25. Reverse Nodes in k-Group

Given a linked list, reverse the nodes of a linked list k at a time and return its modified list.

k is a positive integer and is less than or equal to the length of the linked list. If the number of nodes is not a multiple of k then left-out nodes, in the end, should remain as it is.
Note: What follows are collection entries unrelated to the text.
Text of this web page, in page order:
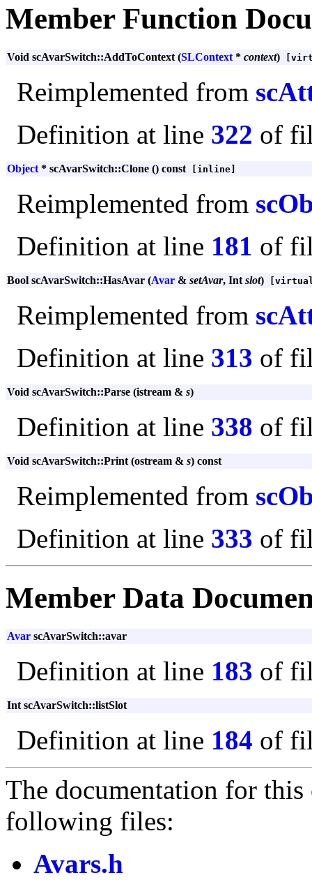
Member Function
Void scAvarSwitch::AddToContext (SLContext * context)
Reimplemented from
Definition at line 322 of
Object * scAvarSwitch::Clone () const[inline]
Reimplemented from
Definition at line 181 of
Bool scAvarSwitch::HasAvar (Avar & setAvar, Int slot)
Reimplemented from
Definition at line 313 of
Void scAvarSwitch::Parse (istream & s)
Definition at line 338 of
Void scAvarSwitch::Print (ostream & s) const
Reimplemented from
Definition at line 333 of
Member Data
Avar scAvarSwitch::avar
Definition at line 183 of
Int scAvarSwitch::listSlot
Definition at line 184 of
The documentation for this
following files:
Avars.h
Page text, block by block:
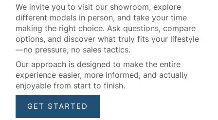
We invite you to visit our showroom, explore
different models in person, and take your time
making the right choice. Ask questions, compare
options, and discover what truly fits your lifestyle
—no pressure, no sales tactics.
Our approach is designed to make the entire
experience easier, more informed, and actually
enjoyable from start to finish.
GET STARTED
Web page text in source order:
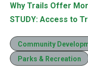
Why Trails Offer
STUDY: Access to
Community
Parks & Recreation
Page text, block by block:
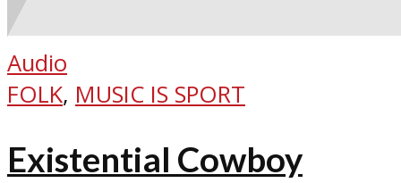
Audio
FOLK, MUSIC IS SPORT
Existential Cowboy
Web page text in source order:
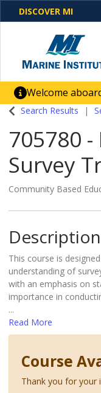
DISCOVER MI
Welcome
One Destination.
business
Search Results
705780 -
Survey
Community Based
Description
This course is
understanding of
with an emphasis on
importance in
...
Read More
Course
Thank you for your
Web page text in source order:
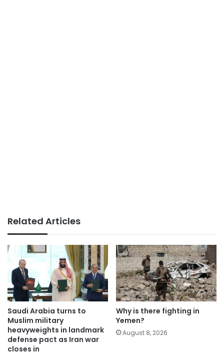
Related Articles
Saudi Arabia turns to
Muslim military
heavyweights in landmark
defense pact as Iran war
closes in
Why is there fighting in
Yemen?
August 8, 2026
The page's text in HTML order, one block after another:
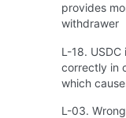
provides
withdrawer
L-18.
correctly in
which
L-03.
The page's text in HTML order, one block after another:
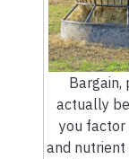
Bargain,
actually
you factor
and nutrient
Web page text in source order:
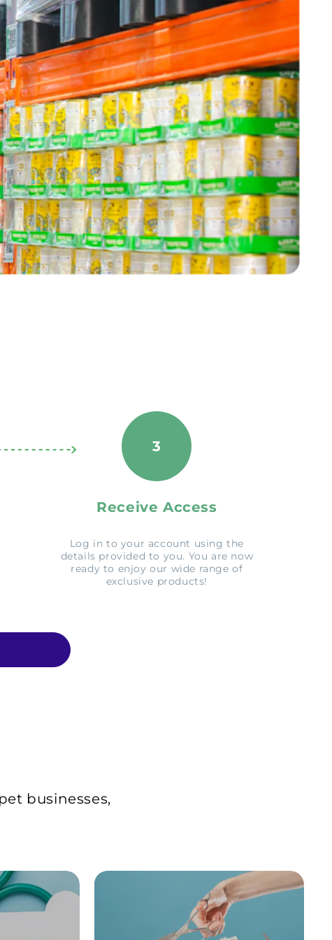
3
Receive Access
Log in to your account using the
details provided to you. You are now
ready to enjoy our wide range of
exclusive products!
businesses,
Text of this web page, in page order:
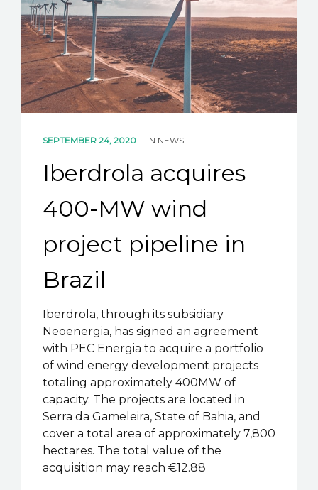
SEPTEMBER 24, 2020 IN NEWS
Iberdrola acquires
400-MW wind
project pipeline in
Brazil
Iberdrola, through its subsidiary
Neoenergia, has signed an agreement
with PEC Energia to acquire a portfolio
of wind energy development projects
totaling approximately 400MW of
capacity. The projects are located in
Serra da Gameleira, State of Bahia, and
cover a total area of approximately 7,800
hectares. The total value of the
acquisition may reach €12.88
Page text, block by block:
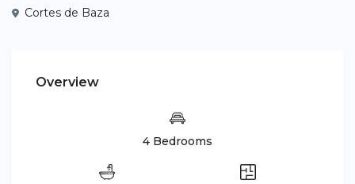
Cortes de Baza
Overview
4 Bedrooms
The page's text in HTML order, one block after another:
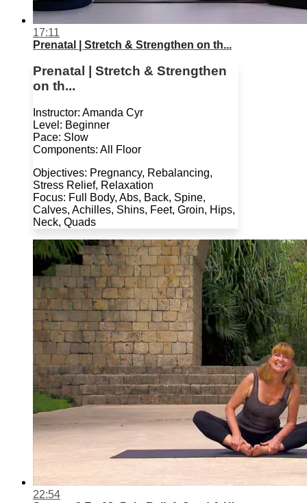
17:11
Prenatal | Stretch & Strengthen on th...
Prenatal | Stretch & Strengthen
on th...
Instructor: Amanda Cyr
Level: Beginner
Pace: Slow
Components: All Floor
Objectives: Pregnancy, Rebalancing,
Stress Relief, Relaxation
Focus: Full Body, Abs, Back, Spine,
Calves, Achilles, Shins, Feet, Groin, Hips,
Neck, Quads
22:54
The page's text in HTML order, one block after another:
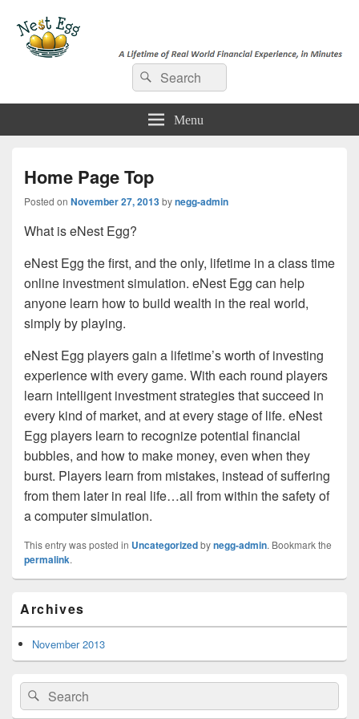
A Lifetime of Real World Financial Experience, in Minutes
Search
for:
Search
Menu
Home Page Top
Posted on November 27, 2013bynegg-admin
What is eNest Egg?
eNest Egg the first, and the only, lifetime in a class time
online investment simulation. eNest Egg can help
anyone learn how to build wealth in the real world,
simply by playing.
eNest Egg players gain a lifetime’s worth of investing
experience with every game. With each round players
learn intelligent investment strategies that succeed in
every kind of market, and at every stage of life. eNest
Egg players learn to recognize potential financial
bubbles, and how to make money, even when they
burst. Players learn from mistakes, instead of suffering
from them later in real life…all from within the safety of
a computer simulation.
This entry was posted in Uncategorizedbynegg-admin. Bookmark the
permalink.
Sidebar
Widget
Area
Archives
November 2013
Search
for:
Search
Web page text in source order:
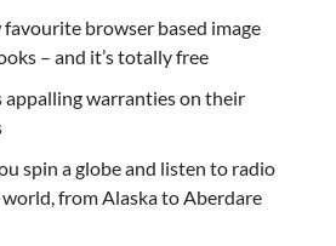
browser based image
– and it’s totally free
appalling warranties on their
spin a globe and listen to radio
from Alaska to Aberdare
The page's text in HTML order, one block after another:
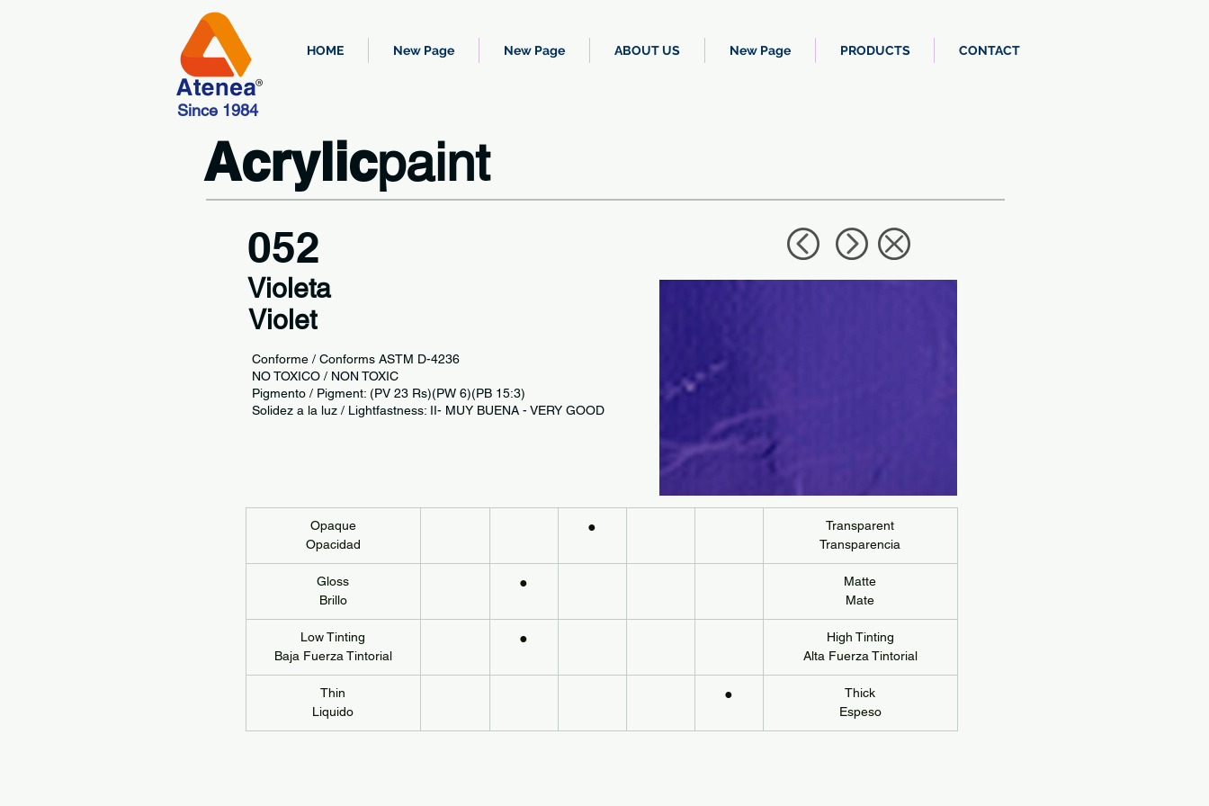
Since 1984
HOME New Page New Page ABOUT US New Page PRODUCTS CONTACT
Acrylicpaint
Opaque
Opacidad
●
Transparent
Transparencia
Gloss
Brillo
●
Matte
Mate
Low Tinting
Baja Fuerza Tintorial
●
High Tinting
Alta Fuerza Tintorial
Thin
Liquido
●
Thick
Espeso
Conforme / Conforms ASTM D-4236
NO TOXICO / NON TOXIC
Pigmento / Pigment: (PV 23 Rs)(PW 6)(PB 15:3)
Solidez a la luz / Lightfastness: II- MUY BUENA - VERY GOOD
052
Violeta
Violet
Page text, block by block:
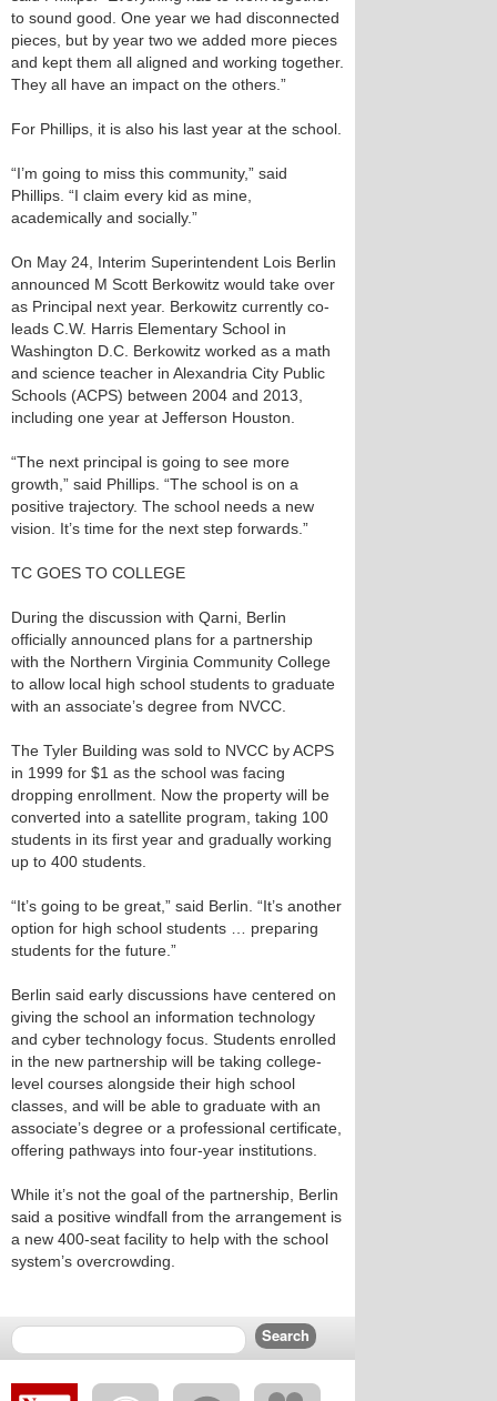
to sound good. One year we had disconnected
pieces, but by year two we added more pieces
and kept them all aligned and working together.
They all have an impact on the others.”
For Phillips, it is also his last year at the school.
“I’m going to miss this community,” said
Phillips. “I claim every kid as mine,
academically and socially.”
On May 24, Interim Superintendent Lois Berlin
announced M Scott Berkowitz would take over
as Principal next year. Berkowitz currently co-
leads C.W. Harris Elementary School in
Washington D.C. Berkowitz worked as a math
and science teacher in Alexandria City Public
Schools (ACPS) between 2004 and 2013,
including one year at Jefferson Houston.
“The next principal is going to see more
growth,” said Phillips. “The school is on a
positive trajectory. The school needs a new
vision. It’s time for the next step forwards.”
TC GOES TO COLLEGE
During the discussion with Qarni, Berlin
officially announced plans for a partnership
with the Northern Virginia Community College
to allow local high school students to graduate
with an associate’s degree from NVCC.
The Tyler Building was sold to NVCC by ACPS
in 1999 for $1 as the school was facing
dropping enrollment. Now the property will be
converted into a satellite program, taking 100
students in its first year and gradually working
up to 400 students.
“It’s going to be great,” said Berlin. “It’s another
option for high school students … preparing
students for the future.”
Berlin said early discussions have centered on
giving the school an information technology
and cyber technology focus. Students enrolled
in the new partnership will be taking college-
level courses alongside their high school
classes, and will be able to graduate with an
associate’s degree or a professional certificate,
offering pathways into four-year institutions.
While it’s not the goal of the partnership, Berlin
said a positive windfall from the arrangement is
a new 400-seat facility to help with the school
system’s overcrowding.
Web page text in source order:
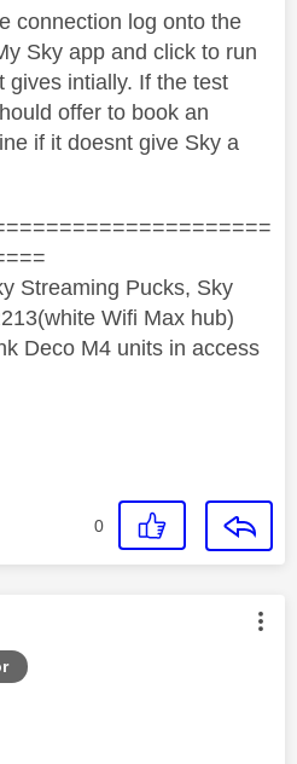
connection log onto the
Sky app and click to run
gives intially. If the test
offer to book an
if it doesnt give Sky a
Streaming Pucks, Sky
Wifi Max hub)
Deco M4 units in access
0
was authored by:
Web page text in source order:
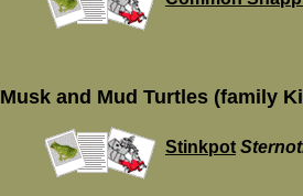
Musk and Mud Turtles (family
Stinkpot
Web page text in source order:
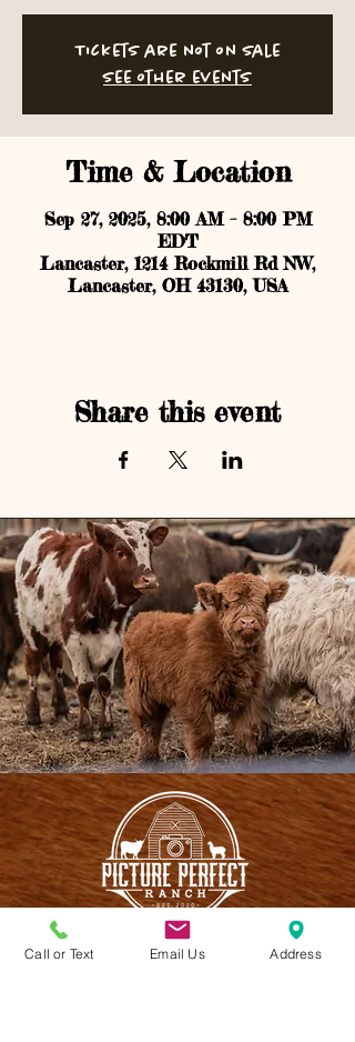
Tickets are not on sale
See other events
Time & Location
Sep 27, 2025, 8:00 AM – 8:00 PM
EDT
Lancaster, 1214 Rockmill Rd NW,
Lancaster, OH 43130, USA
Share this event
Call or Text Email Us Address
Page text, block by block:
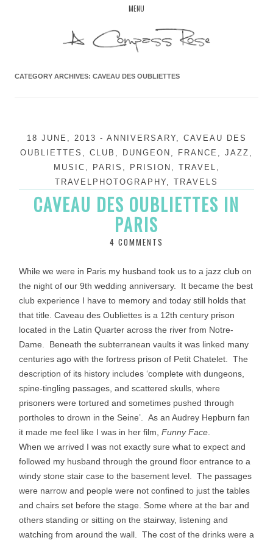
MENU
CATEGORY ARCHIVES: CAVEAU DES OUBLIETTES
18 JUNE, 2013 - ANNIVERSARY, CAVEAU DES
OUBLIETTES , CLUB , DUNGEON , FRANCE , JAZZ ,
MUSIC , PARIS , PRISION , TRAVEL ,
TRAVELPHOTOGRAPHY, TRAVELS
CAVEAU DES OUBLIETTES IN
PARIS
4 COMMENTS
While we were in Paris my husband took us to a jazz club on
the night of our 9th wedding anniversary. It became the best
club experience I have to memory and today still holds that
that title. Caveau des Oubliettes is a 12th century prison
located in the Latin Quarter across the river from Notre-
Dame. Beneath the subterranean vaults it was linked many
centuries ago with the fortress prison of Petit Chatelet. The
description of its history includes ‘complete with dungeons,
spine-tingling passages, and scattered skulls, where
prisoners were tortured and sometimes pushed through
portholes to drown in the Seine’. As an Audrey Hepburn fan
it made me feel like I was in her film, Funny Face
When we arrived I was not exactly sure what to expect and
followed my husband through the ground floor entrance to a
windy stone stair case to the basement level. The passages
were narrow and people were not confined to just the tables
and chairs set before the stage. Some where at the bar and
others standing or sitting on the stairway, listening and
watching from around the wall. The cost of the drinks were a
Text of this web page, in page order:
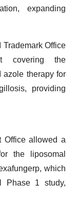
expanding
Trademark Office
covering the
azole therapy for
providing
Office allowed a
the liposomal
which
Phase 1 study,
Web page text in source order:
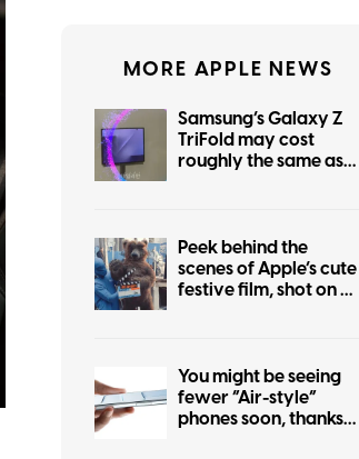
MORE APPLE NEWS
Samsung’s Galaxy Z
TriFold may cost
roughly the same as
Peek behind the
scenes of Apple’s cute
festive film, shot on an
You might be seeing
fewer “Air-style”
phones soon, thanks
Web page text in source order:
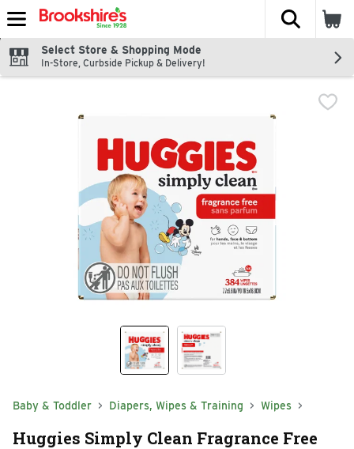
Skip header to page content
The
Select Store & Shopping Mode
In-Store, Curbside Pickup & Delivery!
Baby & Toddler Diapers, Wipes & Training Wipes
Huggies Simply Clean Fragrance Free
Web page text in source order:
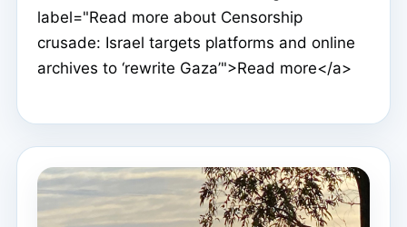
label="Read more about Censorship
crusade: Israel targets platforms and online
archives to ‘rewrite Gaza’">Read more</a>
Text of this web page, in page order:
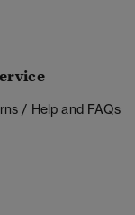
/ Help and FAQs
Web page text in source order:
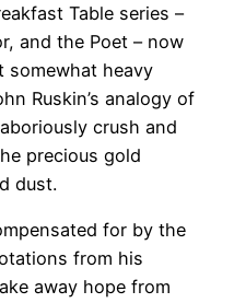
Table series –
and the Poet – now
somewhat heavy
Ruskin’s analogy of
crush and
precious gold
dust.
for by the
from his
away hope from
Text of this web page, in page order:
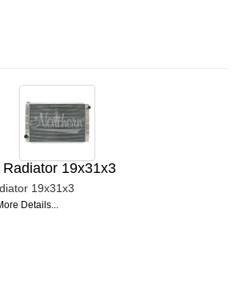
19x31x3
19x31x3
Details...
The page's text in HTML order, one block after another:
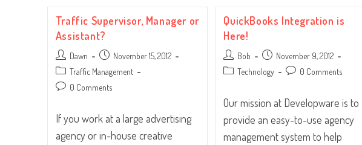
A
Traffic Supervisor, Manager or
Assistant?
Post
author:
Dawn
Post
published:
November 15, 2012
Post
category:
Traffic Management
Post 0 Comments
If you work at a large advertising
agency or in-house creative
QuickBooks Integration is
Here!
Post
author:
Bob
Post
published:
November 9, 2012
Post Technology
Post 0 Comments
Our mission at Developware is to
provide an easy-to-use agency
management system to help
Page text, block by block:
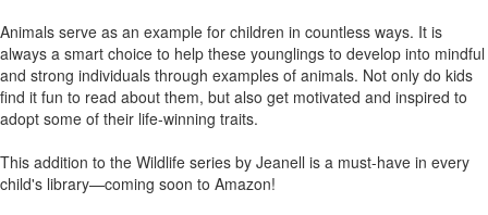
Animals serve as an example for children in countless ways. It is
always a smart choice to help these younglings to develop into mindful
and strong individuals through examples of animals. Not only do kids
find it fun to read about them, but also get motivated and inspired to
adopt some of their life-winning traits.
This addition to the Wildlife series by Jeanell is a must-have in every
child's library—coming soon to Amazon!
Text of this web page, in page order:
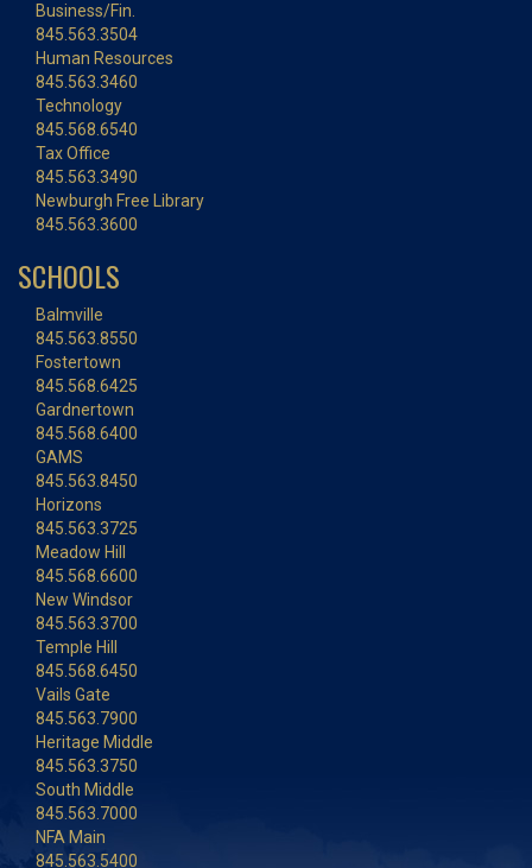
Business/Fin.
845.563.3504
Human Resources
845.563.3460
Technology
845.568.6540
Tax Office
845.563.3490
Newburgh Free Library
845.563.3600
SCHOOLS
Balmville
845.563.8550
Fostertown
845.568.6425
Gardnertown
845.568.6400
GAMS
845.563.8450
Horizons
845.563.3725
Meadow Hill
845.568.6600
New Windsor
845.563.3700
Temple Hill
845.568.6450
Vails Gate
845.563.7900
Heritage Middle
845.563.3750
South Middle
845.563.7000
NFA Main
845.563.5400

You may not alter the values in the list's nodes, only nodes themselves may be changed.

Example 1:

Input: head = [1,2,3,4,5], k = 2
Output: [2,1,4,3,5]

Example 2:

Input: head = [1,2,3,4,5], k = 3
Output: [3,2,1,4,5]

Example 3:

Input: head = [1,2,3,4,5], k = 1
Output: [1,2,3,4,5]

Example 4:

Input: head = [1], k = 1
Output: [1]

Constraints:

• The number of nodes in the list is in the range sz.
• 1 <= sz <= 5000
• 0 <= Node.val <= 1000
• 1 <= k <= sz

Follow-up: Can you solve the problem in O(1) extra memory space?

 

 

 

class Solution {
public:
    ListNode* reverseList(ListNode* head) {
        if(head == nullptr || head->next == nullptr) return head;
        ListNode* pre = nullptr;
        ListNode* cur = head;
        while(cur != nullptr) {
            ListNode* c_next = cur->next;
            cur->next = pre;
            pre = cur;
            cur = c_next;
        }
        return pre;
    }
    ListNode* reverseKGroup(ListNode* head, int k) {
        ListNode* fakehead = new ListNode(-1);
        fakehead->next = head;
        ListNode* pre =fakehead;
        ListNode* cur = head;
        while(cur != nullptr) {
            for(int i = 1;i < k && cur != nullptr ;++i) {
                cur = cur->next;
            }
            if(cur==nullptr) break;
            
            ListNode* start = pre->next;
            ListNode* c_next = cur->next;

            cur->next = nullptr;
            pre->next =  reverseList(start);
            start->next = c_next;
            pre = start;
            cur = pre->next;
        }
        return  fakehead->next;
    }
};